The plots provide a comprehensive view of how the decision tree is classifying the Iris flowers:

1. **Decision Boundaries**: The plot shows how the decision tree divides the feature space using sepal length and width. The red, blue, and yellow regions represent the three Iris species.
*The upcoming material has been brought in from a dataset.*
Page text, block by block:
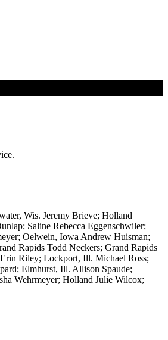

The decision boundaries are perpendicular to the axes (characteristic of decision trees), creating rectangular regions. There's a clear vertical boundary around sepal length = 5, which appears to separate one species (likely Setosa) from the others.

2. **Decision Tree Structure**: The tree has a depth of 3 with 15 nodes total and 8 leaf nodes. The first split is on sepal length, which aligns with what we see in the decision boundaries. The tree's structure reveals the hierarchical decision-making process.

3. **Feature Importance**: Sepal length is shown to be significantly more important (about 0.72) than sepal width (about 0.28). This explains why the first split in the tree is based on sepal length.

4. **Confusion Matrix**: The model performs very well, particularly for setosa (18/19 correct). There's some confusion between versicolor and virginica, which is expected as these two species are known to have overlapping characteristics. The overall accuracy appears to be around (18+8+8)/45 ≈ 76%, which is reasonable given we're only using two of the four available features.

This visualization effectively demonstrates how decision trees make classification decisions with orthogonal boundaries. It also shows why we often need ensemble methods like random forests for better performance - a single decision tree has limitations in capturing the relationship between versicolor and virginica when using only sepal measurements.